The import vision processing steps are in the process() function. Here you can put any of the following commands:
camera.apply("match" red, green, blue, tolerance, outChannel) camera.apply("matchRange", red1, green1, blue1, red2, green2, blue2, outChannel) camera.apply("superColor", redWeight, greenWeight, blueWeight, outChannel) camera.apply("threshold", channel, thresholdValue) camera.apply("blobify", inChannel, lowValue, highValue, sortmethod (0 = square area, 1 = mass), blobCountToReturn, drawBox) camera.apply("meanBlur", kernelEdgeSize) camera.apply("gaussianBlur") camera.apply("medianBlur", kernel) camera.apply("sobel", kernel) camera.apply("motion") camera.apply("backup") camera.apply("restore") camera.apply("inverse") camera.apply("grayScale") camera.apply("drawRect", x1, y1, x2, y2, fill, channel)

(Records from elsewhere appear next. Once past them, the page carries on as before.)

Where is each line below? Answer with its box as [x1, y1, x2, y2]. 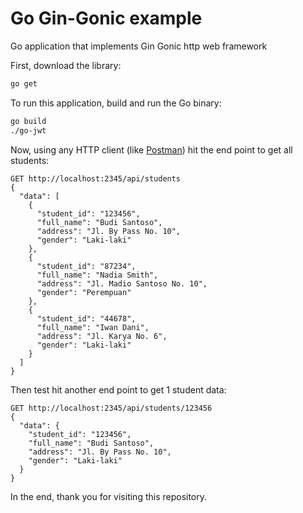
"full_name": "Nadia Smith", [36, 270, 159, 280]
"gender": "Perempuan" [36, 287, 132, 297]
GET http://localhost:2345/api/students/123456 [10, 403, 213, 413]
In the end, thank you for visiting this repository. [10, 490, 208, 502]
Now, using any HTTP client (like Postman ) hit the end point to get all [10, 143, 293, 156]
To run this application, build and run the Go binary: [10, 97, 222, 109]
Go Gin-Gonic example [10, 7, 203, 30]
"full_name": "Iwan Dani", [36, 322, 150, 332]
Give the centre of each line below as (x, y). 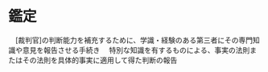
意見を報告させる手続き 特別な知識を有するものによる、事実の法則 (136, 50)
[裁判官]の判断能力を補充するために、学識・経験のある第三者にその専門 (134, 40)
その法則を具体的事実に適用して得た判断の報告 (100, 60)
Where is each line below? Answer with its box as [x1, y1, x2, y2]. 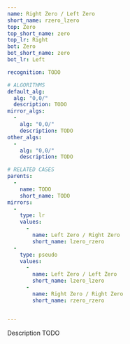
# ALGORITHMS [7, 82, 45, 89]
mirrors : [7, 198, 33, 206]
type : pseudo [20, 251, 58, 258]
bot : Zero [7, 43, 36, 50]
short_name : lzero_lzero [32, 277, 105, 285]
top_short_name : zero [7, 30, 71, 37]
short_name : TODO [20, 192, 71, 199]
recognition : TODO [7, 68, 61, 76]
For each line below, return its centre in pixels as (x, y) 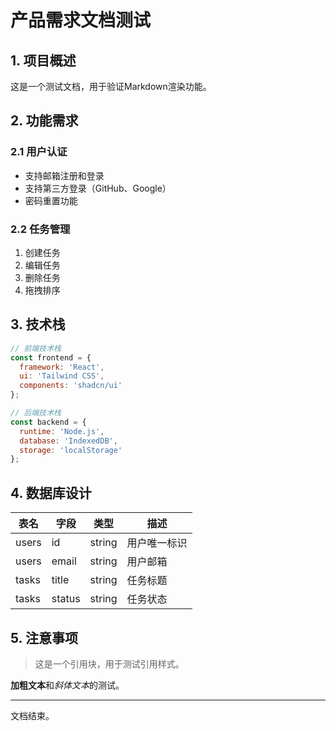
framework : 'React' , (62, 367)
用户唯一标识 (157, 543)
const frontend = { (51, 357)
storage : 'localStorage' (71, 450)
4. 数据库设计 (51, 492)
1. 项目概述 (43, 60)
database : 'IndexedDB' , (68, 441)
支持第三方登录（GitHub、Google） (98, 188)
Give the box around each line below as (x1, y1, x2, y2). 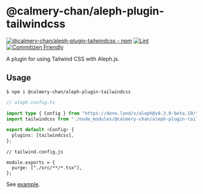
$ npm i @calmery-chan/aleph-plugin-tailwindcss (6, 89, 131, 95)
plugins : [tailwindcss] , (11, 132, 74, 138)
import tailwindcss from (6, 116, 69, 122)
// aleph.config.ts (6, 99, 56, 105)
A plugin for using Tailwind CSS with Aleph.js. (6, 55, 120, 62)
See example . (6, 181, 40, 188)
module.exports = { (6, 160, 56, 166)
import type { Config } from (6, 110, 80, 116)
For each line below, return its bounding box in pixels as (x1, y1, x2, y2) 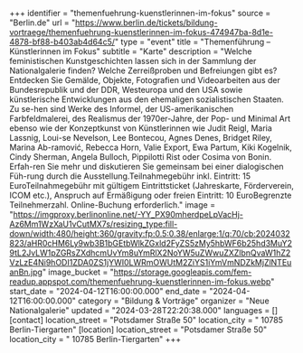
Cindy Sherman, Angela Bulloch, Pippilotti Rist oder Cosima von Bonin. (9, 152, 272, 162)
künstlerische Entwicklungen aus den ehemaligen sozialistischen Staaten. (9, 94, 285, 105)
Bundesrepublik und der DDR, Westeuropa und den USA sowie (9, 85, 243, 95)
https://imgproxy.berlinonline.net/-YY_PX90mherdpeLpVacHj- (13, 209, 244, 219)
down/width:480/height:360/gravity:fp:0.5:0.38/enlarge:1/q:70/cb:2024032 (9, 228, 291, 238)
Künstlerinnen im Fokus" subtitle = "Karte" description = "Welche (9, 46, 252, 57)
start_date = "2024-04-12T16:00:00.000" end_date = (9, 286, 208, 296)
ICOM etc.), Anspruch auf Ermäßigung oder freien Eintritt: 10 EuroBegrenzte (9, 190, 292, 200)
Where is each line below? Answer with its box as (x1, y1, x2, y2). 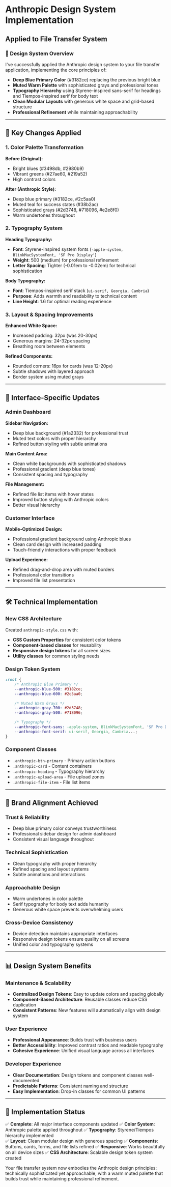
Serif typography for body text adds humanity (12, 901, 109, 907)
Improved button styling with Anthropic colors (12, 496, 109, 502)
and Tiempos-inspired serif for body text (12, 93, 98, 99)
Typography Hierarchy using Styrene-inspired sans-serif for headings (12, 88, 161, 94)
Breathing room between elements (12, 343, 85, 350)
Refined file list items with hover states (12, 491, 94, 497)
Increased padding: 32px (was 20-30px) (12, 332, 98, 339)
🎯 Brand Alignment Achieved (5, 799, 98, 807)
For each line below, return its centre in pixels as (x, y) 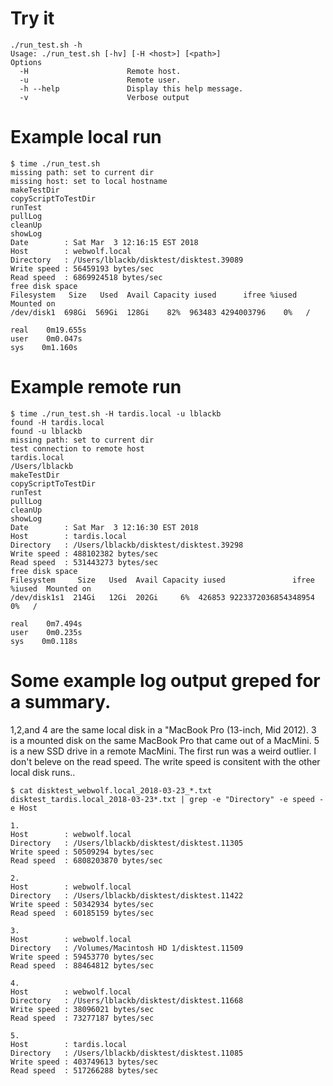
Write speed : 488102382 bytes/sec (84, 553)
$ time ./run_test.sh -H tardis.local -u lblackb (116, 413)
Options (26, 62)
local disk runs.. (43, 772)
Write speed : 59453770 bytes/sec (82, 957)
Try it (32, 18)
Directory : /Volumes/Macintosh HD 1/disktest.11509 (127, 948)
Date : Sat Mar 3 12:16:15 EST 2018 (104, 242)

These commands are arguments to the camera.apply() method. The camera then applies the named function to the camera image.
Handling more than three outputs
All of these functions either set the red, green, or blue as output, or use that output. But what do you do if you need more than three outputs? For example, what if you want to track 5 different colored objects? No problem, you can use the backup and restore functions. First, before you add any filter, call the "backup" filter. That will make a copy of the image as it currently looks. Then apply your matching filters, blobifies, etc. When done with the filters for that object, call the "restore" filter. That will copy the original image back, and you can repeat the process as many times as you like. Remember that you will either need to save intermediate values; only the return value of process() (or any applyFilter() call) is saved in the Camera.filterResults list.
Starting up a camera
To start the any camera service:
self.camera = self.startDevice(CAMERATYPE)
The image that the camera captures is dumped to a shared memory buffer. This buffer can be accessed by both Pyro and C++. For speed reasons, the vision processing is done in C++. All the changes to the image are done by manipulating this shared memory buffer, which is then read by pyro to display the newly modified image.
The camera device grabs images in a different thread than what the brain is running in, so it updates itself regardless of where the program is executing. Pyro takes care of making sure that these two processes don't conflict.
Recall from Introduction to Computer Vision that the processing for the filter and blob functions requires you to specify a channel (0 for red, 1 for green, and 2 for blue) to which the results will be written. All of the filtering functions default to the red channel. You can change that to another channel via programming. See descriptions of the individual filters in the next section.